#### Dataset excerpts:
◆ ◆ ◆ ◆ ◆ ◆ ◆

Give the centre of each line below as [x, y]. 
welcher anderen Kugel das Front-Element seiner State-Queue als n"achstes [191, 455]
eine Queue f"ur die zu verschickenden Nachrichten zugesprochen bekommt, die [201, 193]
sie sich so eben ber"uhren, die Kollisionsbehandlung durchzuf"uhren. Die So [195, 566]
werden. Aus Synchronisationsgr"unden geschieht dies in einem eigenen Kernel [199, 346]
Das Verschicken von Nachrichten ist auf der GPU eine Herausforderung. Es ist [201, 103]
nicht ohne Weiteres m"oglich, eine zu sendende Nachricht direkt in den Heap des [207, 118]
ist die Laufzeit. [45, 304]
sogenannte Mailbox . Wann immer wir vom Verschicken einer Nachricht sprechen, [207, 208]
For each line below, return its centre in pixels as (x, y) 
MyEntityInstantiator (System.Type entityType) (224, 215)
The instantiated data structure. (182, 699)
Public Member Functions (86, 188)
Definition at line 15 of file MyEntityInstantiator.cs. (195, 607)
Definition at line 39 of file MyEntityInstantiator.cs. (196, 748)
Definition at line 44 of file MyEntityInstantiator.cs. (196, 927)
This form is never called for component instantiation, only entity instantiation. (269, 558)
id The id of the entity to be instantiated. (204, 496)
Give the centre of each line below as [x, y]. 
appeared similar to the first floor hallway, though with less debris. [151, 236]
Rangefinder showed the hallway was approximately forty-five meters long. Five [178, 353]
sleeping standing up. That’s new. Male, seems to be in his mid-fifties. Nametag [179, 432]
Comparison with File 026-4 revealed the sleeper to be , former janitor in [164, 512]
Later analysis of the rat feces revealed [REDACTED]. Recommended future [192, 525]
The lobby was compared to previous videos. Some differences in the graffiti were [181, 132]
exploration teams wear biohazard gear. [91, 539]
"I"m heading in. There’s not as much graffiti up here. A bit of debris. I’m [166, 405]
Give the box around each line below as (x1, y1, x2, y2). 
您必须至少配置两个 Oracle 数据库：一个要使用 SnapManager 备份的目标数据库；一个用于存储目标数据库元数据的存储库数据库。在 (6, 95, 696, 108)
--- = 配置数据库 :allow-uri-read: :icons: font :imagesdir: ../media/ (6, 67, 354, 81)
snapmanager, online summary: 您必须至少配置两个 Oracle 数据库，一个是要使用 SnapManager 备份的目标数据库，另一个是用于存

◆ ◆ ◆ ◆ ◆ ◆ ◆

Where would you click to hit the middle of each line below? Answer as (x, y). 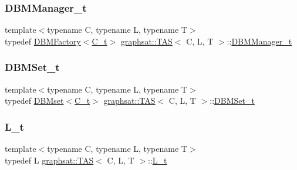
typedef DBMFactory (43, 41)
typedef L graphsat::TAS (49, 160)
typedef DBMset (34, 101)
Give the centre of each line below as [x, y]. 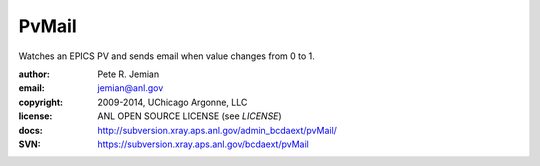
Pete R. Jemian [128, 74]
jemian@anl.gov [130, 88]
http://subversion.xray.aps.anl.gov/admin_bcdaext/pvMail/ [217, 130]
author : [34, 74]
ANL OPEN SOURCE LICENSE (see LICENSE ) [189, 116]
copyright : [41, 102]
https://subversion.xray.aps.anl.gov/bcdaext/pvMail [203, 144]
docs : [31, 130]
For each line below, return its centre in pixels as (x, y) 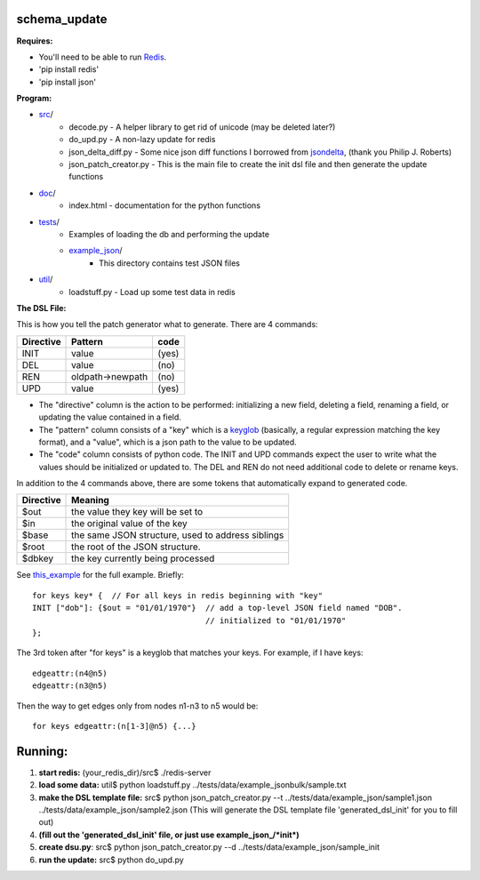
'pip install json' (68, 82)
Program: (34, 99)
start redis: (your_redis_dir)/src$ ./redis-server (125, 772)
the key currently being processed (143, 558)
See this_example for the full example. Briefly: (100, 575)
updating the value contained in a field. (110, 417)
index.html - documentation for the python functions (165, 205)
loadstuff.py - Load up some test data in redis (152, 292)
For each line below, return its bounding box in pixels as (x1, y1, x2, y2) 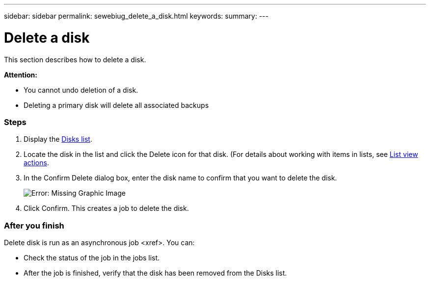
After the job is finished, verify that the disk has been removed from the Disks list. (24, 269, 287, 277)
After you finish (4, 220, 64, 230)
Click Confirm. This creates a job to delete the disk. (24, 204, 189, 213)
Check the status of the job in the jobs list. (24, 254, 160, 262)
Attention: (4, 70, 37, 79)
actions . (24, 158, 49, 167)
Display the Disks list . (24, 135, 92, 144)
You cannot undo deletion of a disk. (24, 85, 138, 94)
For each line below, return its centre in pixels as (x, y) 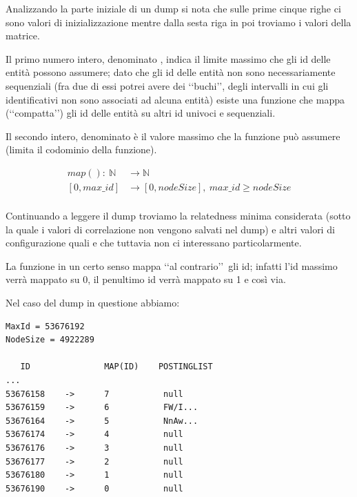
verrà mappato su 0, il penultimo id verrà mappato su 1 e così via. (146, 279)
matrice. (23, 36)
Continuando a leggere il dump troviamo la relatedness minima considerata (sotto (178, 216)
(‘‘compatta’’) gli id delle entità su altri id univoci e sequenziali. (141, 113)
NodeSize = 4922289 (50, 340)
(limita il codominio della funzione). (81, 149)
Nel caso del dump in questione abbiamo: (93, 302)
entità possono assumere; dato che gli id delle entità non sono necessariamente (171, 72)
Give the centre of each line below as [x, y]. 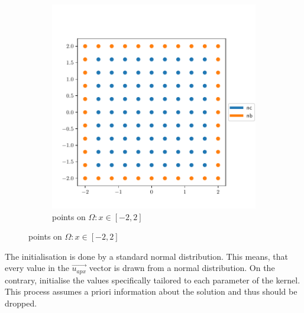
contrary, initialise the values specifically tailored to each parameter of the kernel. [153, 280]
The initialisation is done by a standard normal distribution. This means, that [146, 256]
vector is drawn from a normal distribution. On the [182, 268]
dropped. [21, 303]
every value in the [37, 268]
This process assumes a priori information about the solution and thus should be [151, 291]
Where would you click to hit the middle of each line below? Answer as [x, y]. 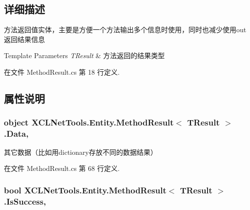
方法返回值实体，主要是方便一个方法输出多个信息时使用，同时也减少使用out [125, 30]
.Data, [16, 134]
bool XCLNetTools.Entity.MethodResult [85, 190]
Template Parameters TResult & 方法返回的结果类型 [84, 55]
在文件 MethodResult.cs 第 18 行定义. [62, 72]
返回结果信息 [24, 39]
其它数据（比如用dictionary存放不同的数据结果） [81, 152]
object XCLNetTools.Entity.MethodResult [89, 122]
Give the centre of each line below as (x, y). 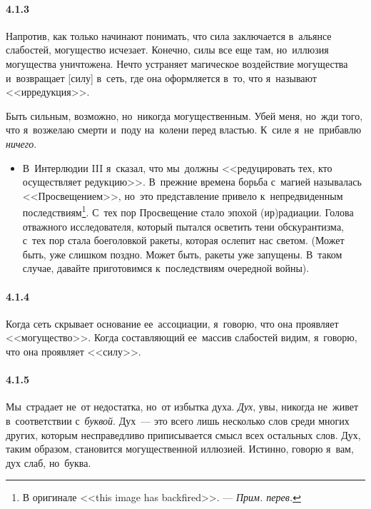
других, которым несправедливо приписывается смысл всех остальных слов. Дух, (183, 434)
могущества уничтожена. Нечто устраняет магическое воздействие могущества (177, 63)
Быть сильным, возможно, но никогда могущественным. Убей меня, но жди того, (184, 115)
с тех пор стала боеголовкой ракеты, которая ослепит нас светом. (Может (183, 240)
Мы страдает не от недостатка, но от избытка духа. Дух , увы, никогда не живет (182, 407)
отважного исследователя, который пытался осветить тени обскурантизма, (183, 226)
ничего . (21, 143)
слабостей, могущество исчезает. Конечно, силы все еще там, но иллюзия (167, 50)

◆ ◆ ◆ ◆ ◆ ◆ ◆

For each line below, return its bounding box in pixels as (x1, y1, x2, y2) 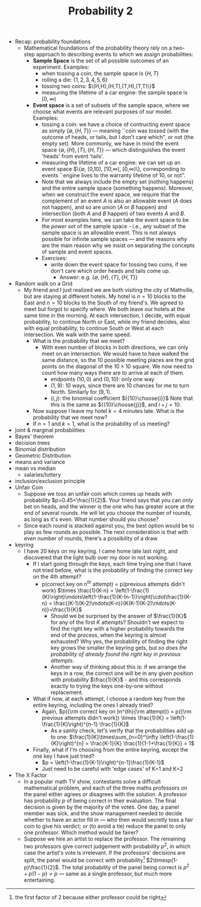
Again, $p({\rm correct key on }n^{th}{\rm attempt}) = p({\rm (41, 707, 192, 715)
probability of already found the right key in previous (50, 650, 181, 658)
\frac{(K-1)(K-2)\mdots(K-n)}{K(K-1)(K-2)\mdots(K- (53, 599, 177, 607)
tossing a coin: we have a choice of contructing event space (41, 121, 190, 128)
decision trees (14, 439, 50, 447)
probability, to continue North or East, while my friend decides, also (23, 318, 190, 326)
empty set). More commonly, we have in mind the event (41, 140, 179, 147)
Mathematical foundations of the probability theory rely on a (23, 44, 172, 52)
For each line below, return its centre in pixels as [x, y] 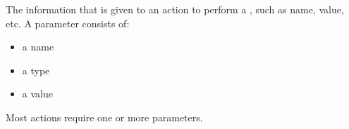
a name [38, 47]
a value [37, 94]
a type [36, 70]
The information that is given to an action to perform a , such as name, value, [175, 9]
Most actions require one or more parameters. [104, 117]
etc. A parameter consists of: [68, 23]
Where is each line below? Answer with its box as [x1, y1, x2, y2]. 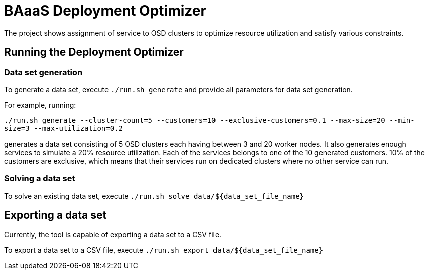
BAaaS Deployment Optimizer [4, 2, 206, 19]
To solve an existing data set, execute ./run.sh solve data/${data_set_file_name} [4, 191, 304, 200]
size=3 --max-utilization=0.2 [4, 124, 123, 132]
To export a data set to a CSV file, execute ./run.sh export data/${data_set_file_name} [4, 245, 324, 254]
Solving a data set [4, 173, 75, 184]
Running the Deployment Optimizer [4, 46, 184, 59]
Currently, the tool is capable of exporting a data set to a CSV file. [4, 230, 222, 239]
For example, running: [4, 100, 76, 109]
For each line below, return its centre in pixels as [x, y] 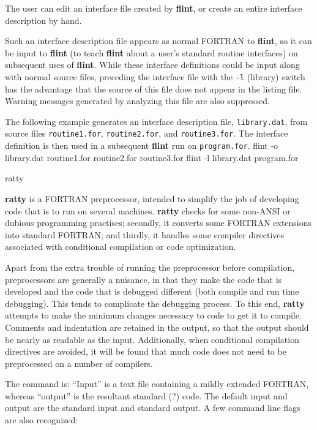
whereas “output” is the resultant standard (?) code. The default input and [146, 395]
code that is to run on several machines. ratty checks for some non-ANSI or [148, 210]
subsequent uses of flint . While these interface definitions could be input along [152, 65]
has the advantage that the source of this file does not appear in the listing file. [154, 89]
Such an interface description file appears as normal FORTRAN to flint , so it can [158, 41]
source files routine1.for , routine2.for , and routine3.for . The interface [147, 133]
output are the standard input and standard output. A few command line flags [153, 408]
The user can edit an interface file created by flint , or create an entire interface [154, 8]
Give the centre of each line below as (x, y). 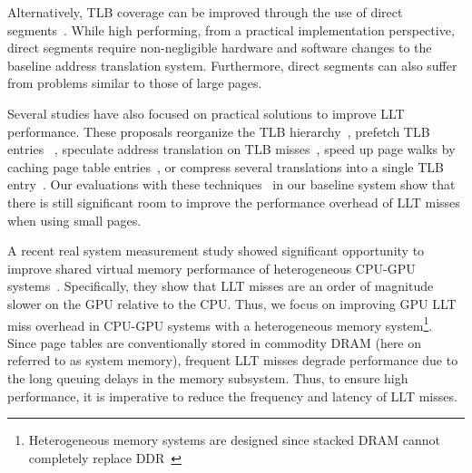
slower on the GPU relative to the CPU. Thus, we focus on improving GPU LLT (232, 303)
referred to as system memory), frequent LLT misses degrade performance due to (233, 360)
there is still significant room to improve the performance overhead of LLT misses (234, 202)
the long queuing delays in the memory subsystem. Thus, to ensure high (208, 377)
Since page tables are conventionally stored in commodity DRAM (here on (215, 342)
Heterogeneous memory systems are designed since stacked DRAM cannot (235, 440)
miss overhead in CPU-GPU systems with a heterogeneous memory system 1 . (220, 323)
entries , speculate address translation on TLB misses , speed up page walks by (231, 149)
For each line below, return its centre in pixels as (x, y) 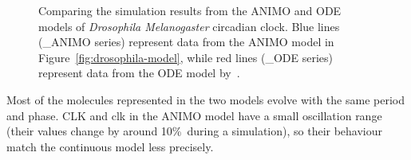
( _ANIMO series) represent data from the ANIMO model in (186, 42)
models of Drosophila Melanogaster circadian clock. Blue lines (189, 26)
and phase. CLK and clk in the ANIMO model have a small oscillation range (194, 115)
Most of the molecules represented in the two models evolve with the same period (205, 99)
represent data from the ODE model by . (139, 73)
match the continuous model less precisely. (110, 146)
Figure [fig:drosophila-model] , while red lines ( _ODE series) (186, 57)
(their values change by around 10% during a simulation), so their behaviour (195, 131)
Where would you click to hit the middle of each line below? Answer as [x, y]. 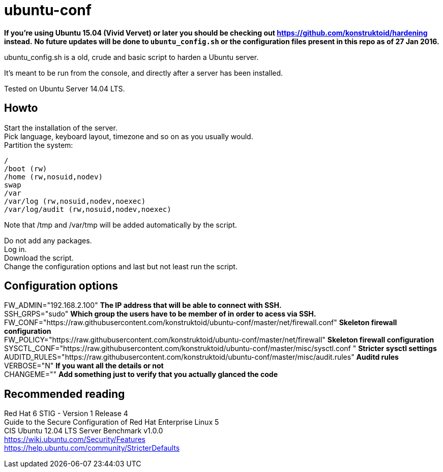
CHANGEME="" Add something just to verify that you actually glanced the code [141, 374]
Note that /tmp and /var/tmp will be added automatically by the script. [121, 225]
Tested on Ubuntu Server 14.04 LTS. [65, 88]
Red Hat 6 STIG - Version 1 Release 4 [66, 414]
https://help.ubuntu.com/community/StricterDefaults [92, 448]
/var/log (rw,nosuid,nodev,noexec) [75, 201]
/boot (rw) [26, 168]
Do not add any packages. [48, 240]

◆ ◆ ◆ ◆ ◆ ◆ ◆

#### Exercise goal:
In the data above, find the line with "Мы страдает не" and the line with "слабостей, могущество исчезает.". Retype both, plus every line between them, exactly.

#### Task solution:
Мы страдает не от недостатка, но от избытка духа. Дух , увы, никогда не живет (182, 407)
отважного исследователя, который пытался осветить тени обскурантизма, (183, 226)
ничего . (21, 143)
слабостей, могущество исчезает. Конечно, силы все еще там, но иллюзия (167, 50)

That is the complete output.